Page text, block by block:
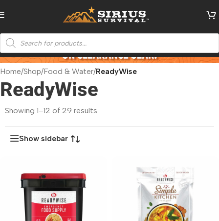
Home/Shop/Food & Water/ReadyWise
ReadyWise
Showing 1–12 of 29 results
Show sidebar
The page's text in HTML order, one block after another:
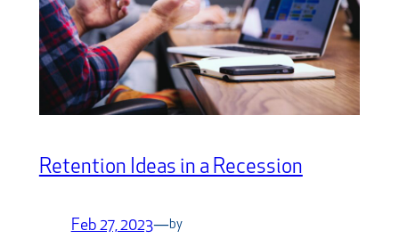
Retention Ideas in a Recession
Feb 27, 2023—by
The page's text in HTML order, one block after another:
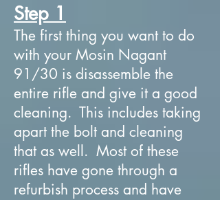
Step 1
The first thing you want to do
with your Mosin Nagant
91/30 is disassemble the
entire rifle and give it a good
cleaning. This includes taking
apart the bolt and cleaning
that as well. Most of these
rifles have gone through a
refurbish process and have
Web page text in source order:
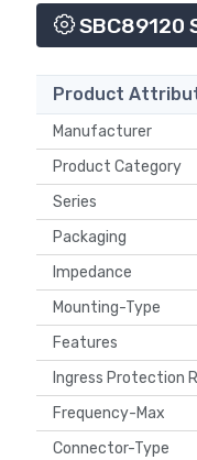
SBC89120
Product
Manufacturer
Product Category
Series
Packaging
Impedance
Mounting-Type
Features
Ingress Protection
Frequency-Max
Connector-Type
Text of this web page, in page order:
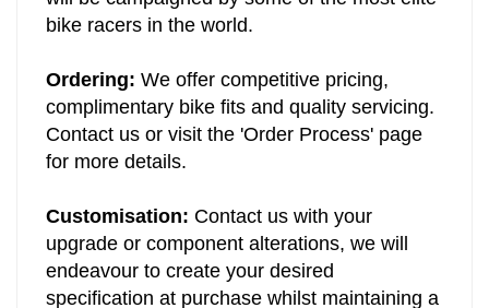
will be campaigned by some of the most elite
Ordering:
We offer competitive pricing,
complimentary bike fits and quality servicing.
Contact us or visit the 'Order Process' page
Customisation:
Contact us with your
upgrade or component alterations, we will
endeavour to create your desired
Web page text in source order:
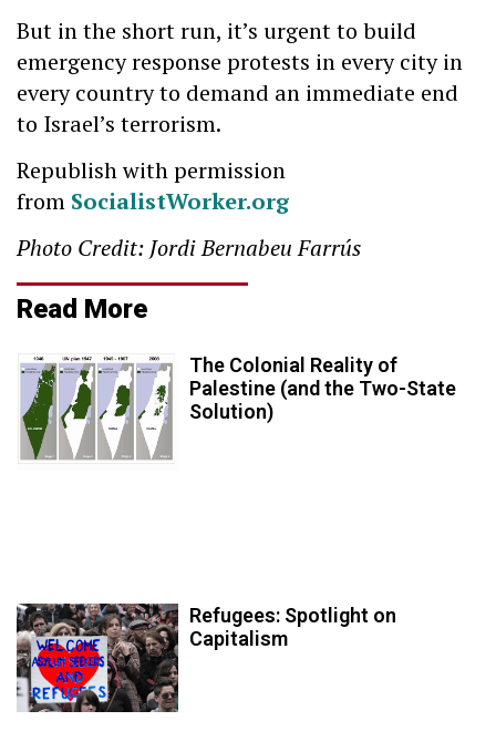
But in the short run, it’s urgent to build
emergency response protests in every city in
every country to demand an immediate end
to Israel’s terrorism.
Republish with permission
from SocialistWorker.org
Photo Credit: Jordi Bernabeu Farrús
Read More
The Colonial Reality of
Palestine (and the Two-State
Solution)
Refugees: Spotlight on
Capitalism
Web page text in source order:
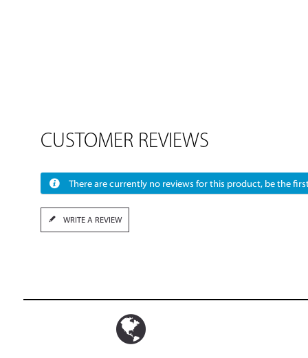
CUSTOMER REVIEWS
There are currently no reviews for this product, be the
WRITE A REVIEW
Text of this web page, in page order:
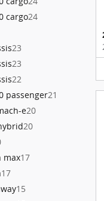
cargo24
23
23
22
passenger21
e20
20
max17
17
15
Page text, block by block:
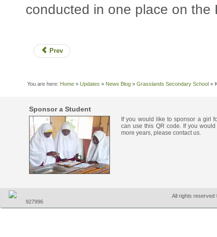
conducted in one place on
Prev
You are here: Home » Updates » News Blog » Grasslands Secondary School »
Sponsor a Student
If you would like to sponsor a girl
can use this QR code. If you
more years, please contact us.
927996
All rights
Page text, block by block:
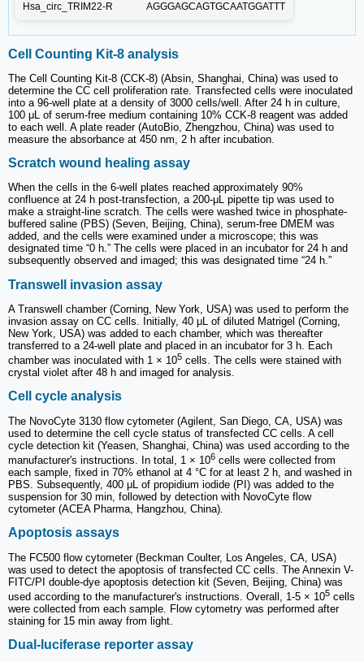
Hsa_circ_TRIM22-R AGGGAGCAGTGCAATGGATTT
Cell Counting Kit-8 analysis
The Cell Counting Kit-8 (CCK-8) (Absin, Shanghai, China) was used to
determine the CC cell proliferation rate. Transfected cells were inoculated
into a 96-well plate at a density of 3000 cells/well. After 24 h in culture,
100 μL of serum-free medium containing 10% CCK-8 reagent was added
to each well. A plate reader (AutoBio, Zhengzhou, China) was used to
measure the absorbance at 450 nm, 2 h after incubation.
Scratch wound healing assay
When the cells in the 6-well plates reached approximately 90%
confluence at 24 h post-transfection, a 200-μL pipette tip was used to
make a straight-line scratch. The cells were washed twice in phosphate-
buffered saline (PBS) (Seven, Beijing, China), serum-free DMEM was
added, and the cells were examined under a microscope; this was
designated time “0 h.” The cells were placed in an incubator for 24 h and
subsequently observed and imaged; this was designated time “24 h.”
Transwell invasion assay
A Transwell chamber (Corning, New York, USA) was used to perform the
invasion assay on CC cells. Initially, 40 μL of diluted Matrigel (Corning,
New York, USA) was added to each chamber, which was thereafter
transferred to a 24-well plate and placed in an incubator for 3 h. Each
chamber was inoculated with 1 × 105 cells. The cells were stained with
crystal violet after 48 h and imaged for analysis.
Cell cycle analysis
The NovoCyte 3130 flow cytometer (Agilent, San Diego, CA, USA) was
used to determine the cell cycle status of transfected CC cells. A cell
cycle detection kit (Yeasen, Shanghai, China) was used according to the
manufacturer's instructions. In total, 1 × 106 cells were collected from
each sample, fixed in 70% ethanol at 4 °C for at least 2 h, and washed in
PBS. Subsequently, 400 μL of propidium iodide (PI) was added to the
suspension for 30 min, followed by detection with NovoCyte flow
cytometer (ACEA Pharma, Hangzhou, China).
Apoptosis assays
The FC500 flow cytometer (Beckman Coulter, Los Angeles, CA, USA)
was used to detect the apoptosis of transfected CC cells. The Annexin V-
FITC/PI double-dye apoptosis detection kit (Seven, Beijing, China) was
used according to the manufacturer's instructions. Overall, 1-5 × 105 cells
were collected from each sample. Flow cytometry was performed after
staining for 15 min away from light.
Dual-luciferase reporter assay
# # # # #
> Try it: Retype all the data exactly; skip the pictures.

> Completed exercise:
Page text, block by block:
Home/Shop/Food & Water/ReadyWise
ReadyWise
Showing 1–12 of 29 results
Show sidebar
The page's text in HTML order, one block after another:
Retention Ideas in a Recession
Feb 27, 2023—by
The page's text in HTML order, one block after another:
Step 1
The first thing you want to do
with your Mosin Nagant
91/30 is disassemble the
entire rifle and give it a good
cleaning. This includes taking
apart the bolt and cleaning
that as well. Most of these
rifles have gone through a
refurbish process and have
Web page text in source order:
SBC89120
Product
Manufacturer
Product Category
Series
Packaging
Impedance
Mounting-Type
Features
Ingress Protection
Frequency-Max
Connector-Type
Text of this web page, in page order:
will be campaigned by some of the most elite
Ordering:
We offer competitive pricing,
complimentary bike fits and quality servicing.
Contact us or visit the 'Order Process' page
Customisation:
Contact us with your
upgrade or component alterations, we will
endeavour to create your desired
Web page text in source order:
But in the short run, it’s urgent to build
emergency response protests in every city in
every country to demand an immediate end
to Israel’s terrorism.
Republish with permission
from SocialistWorker.org
Photo Credit: Jordi Bernabeu Farrús
Read More
The Colonial Reality of
Palestine (and the Two-State
Solution)
Refugees: Spotlight on
Capitalism
Web page text in source order:
CUSTOMER REVIEWS
There are currently no reviews for this product, be the
WRITE A REVIEW
Text of this web page, in page order:
cargo24
23
23
22
passenger21
e20
20
max17
17
15
Page text, block by block:
conducted in one place on
Prev
You are here: Home » Updates » News Blog » Grasslands Secondary School »
Sponsor a Student
If you would like to sponsor a girl
can use this QR code. If you
more years, please contact us.
927996
All rights
Page text, block by block:
Hsa_circ_TRIM22-R AGGGAGCAGTGCAATGGATTT
Cell Counting Kit-8 analysis
The Cell Counting Kit-8 (CCK-8) (Absin, Shanghai, China) was used to
determine the CC cell proliferation rate. Transfected cells were inoculated
into a 96-well plate at a density of 3000 cells/well. After 24 h in culture,
100 μL of serum-free medium containing 10% CCK-8 reagent was added
to each well. A plate reader (AutoBio, Zhengzhou, China) was used to
measure the absorbance at 450 nm, 2 h after incubation.
Scratch wound healing assay
When the cells in the 6-well plates reached approximately 90%
confluence at 24 h post-transfection, a 200-μL pipette tip was used to
make a straight-line scratch. The cells were washed twice in phosphate-
buffered saline (PBS) (Seven, Beijing, China), serum-free DMEM was
added, and the cells were examined under a microscope; this was
designated time “0 h.” The cells were placed in an incubator for 24 h and
subsequently observed and imaged; this was designated time “24 h.”
Transwell invasion assay
A Transwell chamber (Corning, New York, USA) was used to perform the
invasion assay on CC cells. Initially, 40 μL of diluted Matrigel (Corning,
New York, USA) was added to each chamber, which was thereafter
transferred to a 24-well plate and placed in an incubator for 3 h. Each
chamber was inoculated with 1 × 105 cells. The cells were stained with
crystal violet after 48 h and imaged for analysis.
Cell cycle analysis
The NovoCyte 3130 flow cytometer (Agilent, San Diego, CA, USA) was
used to determine the cell cycle status of transfected CC cells. A cell
cycle detection kit (Yeasen, Shanghai, China) was used according to the
manufacturer's instructions. In total, 1 × 106 cells were collected from
each sample, fixed in 70% ethanol at 4 °C for at least 2 h, and washed in
PBS. Subsequently, 400 μL of propidium iodide (PI) was added to the
suspension for 30 min, followed by detection with NovoCyte flow
cytometer (ACEA Pharma, Hangzhou, China).
Apoptosis assays
The FC500 flow cytometer (Beckman Coulter, Los Angeles, CA, USA)
was used to detect the apoptosis of transfected CC cells. The Annexin V-
FITC/PI double-dye apoptosis detection kit (Seven, Beijing, China) was
used according to the manufacturer's instructions. Overall, 1-5 × 105 cells
were collected from each sample. Flow cytometry was performed after
staining for 15 min away from light.
Dual-luciferase reporter assay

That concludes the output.